The idea started about four years ago when Scarborough developed a separate corporate structure that could serve as a third-party asset manager for 401(k) assets held by Scarborough Capital clients. Soon, Scarborough recognized he'd created something of value for other planners.

Planners who become customers of Retirement Management Systems agree to pay the company a flat fee of $20 a month for each client retirement plan the company handles. The firm allows planners to keep tabs on their clients' assets in qualifying retirement plans without taking on the accompanying fiduciary obligations, Scarborough says. Users set the stage for the time when their clients retire or switch jobs and roll over 401(k) assets to accounts managed directly by the planner - and might boost the advisors' revenues in the interim by allowing them to charge a premium for the service.

Scarborough concedes that Retirement Management Systems has yet to turn a profit. When it launched, he lost about $15,000 a month. The financial hemorrhaging has eased, he says, to about $4,000 a month. But Scarborough believes planners will find the value of the service, and he oozes optimism about the future. With little direct competition, he notes that Americans' 401(k) assets are vast.

Asked how he afforded the time away from his planning business to develop Retirement Management Systems, Scarborough laughs. "You hire people who are brighter than you," he says. "I have 11 guys who started out as interns with me." Five of them have bought the planning firm while Scarborough, 60, stakes his future on his newer business.

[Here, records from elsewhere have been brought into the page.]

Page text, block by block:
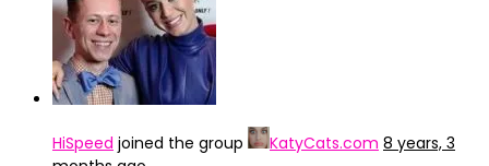
HiSpeed joined the group KatyCats.com 8 years, 3
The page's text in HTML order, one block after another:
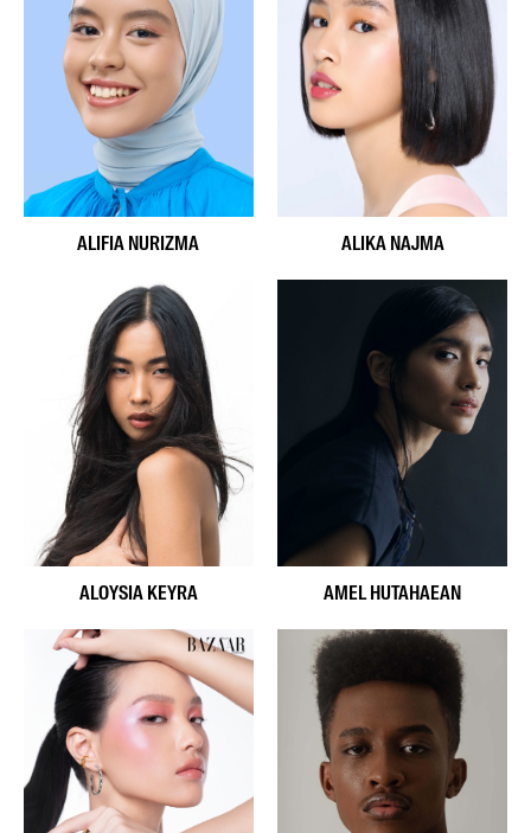
ALIFIA NURIZMA ALIKA NAJMA
ALOYSIA KEYRA AMEL HUTAHAEAN
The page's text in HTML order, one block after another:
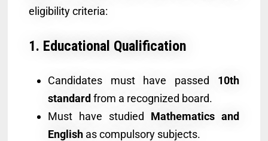
eligibility criteria:
1. Educational Qualification
Candidates must have passed 10th
standardfrom a recognized board.
Must have studied Mathematics and
Englishas compulsory subjects.
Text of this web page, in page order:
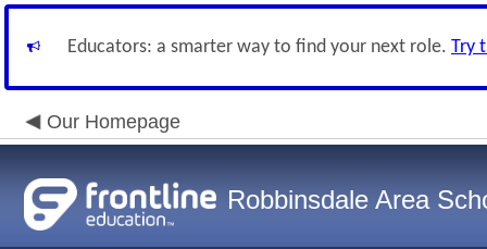
Educators: a smarter way to find your next role. Try
Our Homepage
Robbinsdale Area
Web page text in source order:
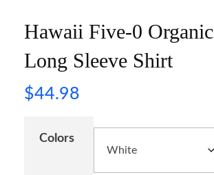
Hawaii Five-0
Long Sleeve Shirt
$44.98
Colors
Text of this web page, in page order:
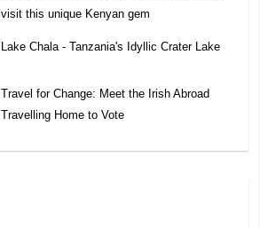
visit this unique Kenyan gem
Lake Chala - Tanzania's Idyllic Crater Lake
Travel for Change: Meet the Irish Abroad
Travelling Home to Vote
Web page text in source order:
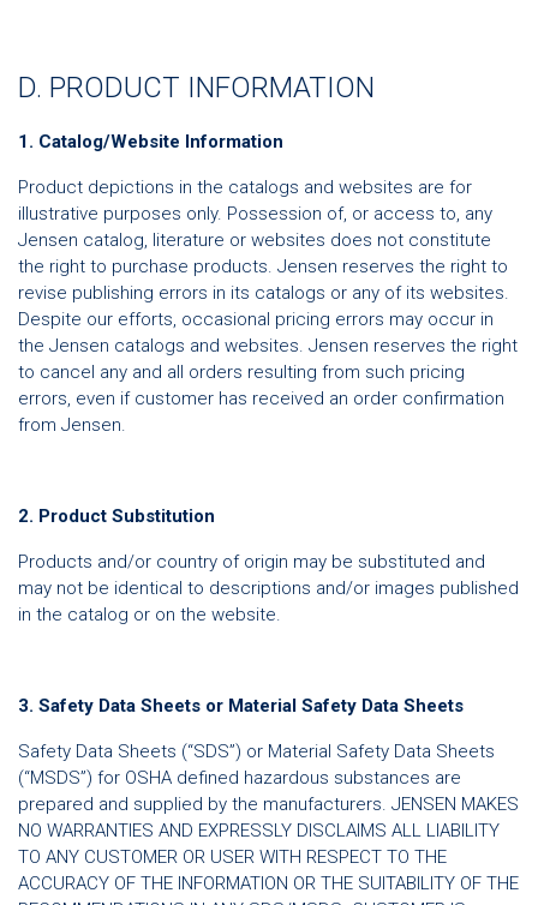
D. PRODUCT INFORMATION
1. Catalog/Website Information
Product depictions in the catalogs and websites are for
illustrative purposes only. Possession of, or access to, any
Jensen catalog, literature or websites does not constitute
the right to purchase products. Jensen reserves the right to
revise publishing errors in its catalogs or any of its websites.
Despite our efforts, occasional pricing errors may occur in
the Jensen catalogs and websites. Jensen reserves the right
to cancel any and all orders resulting from such pricing
errors, even if customer has received an order confirmation
from Jensen.
2. Product Substitution
Products and/or country of origin may be substituted and
may not be identical to descriptions and/or images published
in the catalog or on the website.
3. Safety Data Sheets or Material Safety Data Sheets
Safety Data Sheets (“SDS”) or Material Safety Data Sheets
(“MSDS”) for OSHA defined hazardous substances are
prepared and supplied by the manufacturers. JENSEN MAKES
NO WARRANTIES AND EXPRESSLY DISCLAIMS ALL LIABILITY
TO ANY CUSTOMER OR USER WITH RESPECT TO THE
ACCURACY OF THE INFORMATION OR THE SUITABILITY OF THE
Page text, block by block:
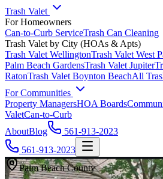
Trash Valet
For Homeowners
Can-to-Curb ServiceTrash Can Cleaning
Trash Valet by City (HOAs & Apts)
Trash Valet WellingtonTrash Valet West
Palm Beach GardensTrash Valet Jupiter
RatonTrash Valet Boynton BeachAll
For Communities
Property ManagersHOA Boards
ValetCan-to-Curb
AboutBlog
561-913-2023
561-913-2023
Palm Beach County
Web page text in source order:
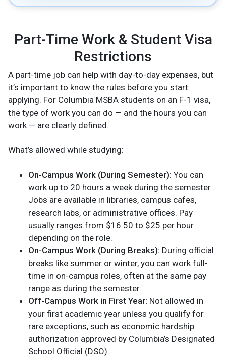
Part-Time Work & Student Visa
Restrictions
A part-time job can help with day-to-day expenses, but
it’s important to know the rules before you start
applying. For Columbia MSBA students on an F-1 visa,
the type of work you can do — and the hours you can
work — are clearly defined.
What’s allowed while studying:
On-Campus Work (During Semester): You can
work up to 20 hours a week during the semester.
Jobs are available in libraries, campus cafes,
research labs, or administrative offices. Pay
usually ranges from $16.50 to $25 per hour
depending on the role.
On-Campus Work (During Breaks): During official
breaks like summer or winter, you can work full-
time in on-campus roles, often at the same pay
range as during the semester.
Off-Campus Work in First Year: Not allowed in
your first academic year unless you qualify for
rare exceptions, such as economic hardship
authorization approved by Columbia’s Designated
School Official (DSO).

Alan Moore, a planner at Serenity Financial Consulting in Milwaukee, began his advising practice just this year and manages $3 million in assets. Moore already has a side business: Through it, Moore offers other planners both prepackaged and customized blog posts they can use to communicate with clients and try to raise their firms' place in search engine rankings. He charges about $900 for 15 customized posts. Moore believes his company fills a void. For planners "to take the time out of their day - possibly two to four hours - to write a blog" can be a drain.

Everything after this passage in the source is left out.